Joint work with Justin Ward (University of Warwick).

April 23

Bireswar Das

DIMACS/IIT Gandhinagar

Succinct Encodings of Graph Isomorphism


It is well known that problems encoded with circuits or formulas generally gain an exponential complexity blow-up compared to their original complexity.


We introduce a new way for encoding graph problems, based on CNF or DNF formulas. We show that contrary to the other existing succinct models, there are examples of problems whose complexity does not increase when encoded in the new form, or increases to an intermediate complexity class less powerful than the exponential blow up.


We also study the complexity of the succinct versions of the Graph Isomorphism problem. We show that all the versions are hard for PSPACE. Although the exact complexity of these problems is not known, we show that under most existing succinct models the different versions of the problem are equivalent. We also give an algorithm for the DNF encoded version of GI whose running time depends only on the size of the succinct representation.

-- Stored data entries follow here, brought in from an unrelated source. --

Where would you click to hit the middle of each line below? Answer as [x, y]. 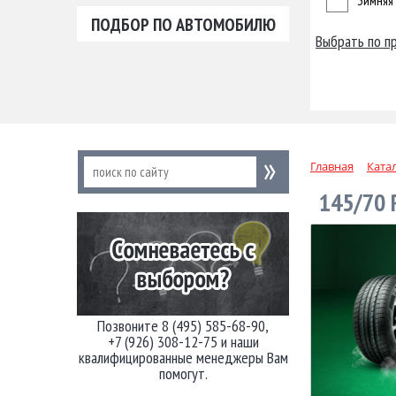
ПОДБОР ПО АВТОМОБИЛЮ [183, 25]
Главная [332, 166]
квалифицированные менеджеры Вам [183, 358]
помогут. [183, 373]
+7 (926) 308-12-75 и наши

This is a joint work with Patrick Scharpfenecker, Jacobo Torán

April 30

Timothy Naumovitz

Rutgers University

Approximating distance to monotonicity in the streaming setting


Abstract: Given a sequence of integers, one natural problem that can be considered is the LIS problem, which involves finding the length of their longest increasing subsequence. The complement of this problem is known as the distance to monotonicity problem, with the intuition that the distance to monotonicity of a sequence of integers is the minimum number of values that would have to be altered to make the sequence monotone. While one can look at these problems in other settings, we will focus on the streaming setting, where the sequence of integers is given to us one at a time and the goal is to minimize the amount of space used.


It has been shown by Gopalan, Jayram, Krauthgamer, and Kumar that computing these quantities exactly in the streaming setting cannot be done using sublinear space, so we instead settle for finding a multiplicative approximation. Previously, Saks and Seshadhri found a polylogarithmic space randomized algorithm to approximate distance to monotonicity, and we match this with a polylogarithmic space algorithm in the deterministic case. Additionally, we provide nontrivial lower bounds in both the deterministic and randomized cases, which will be discussed if there is time.


This is joint work with Michael Saks.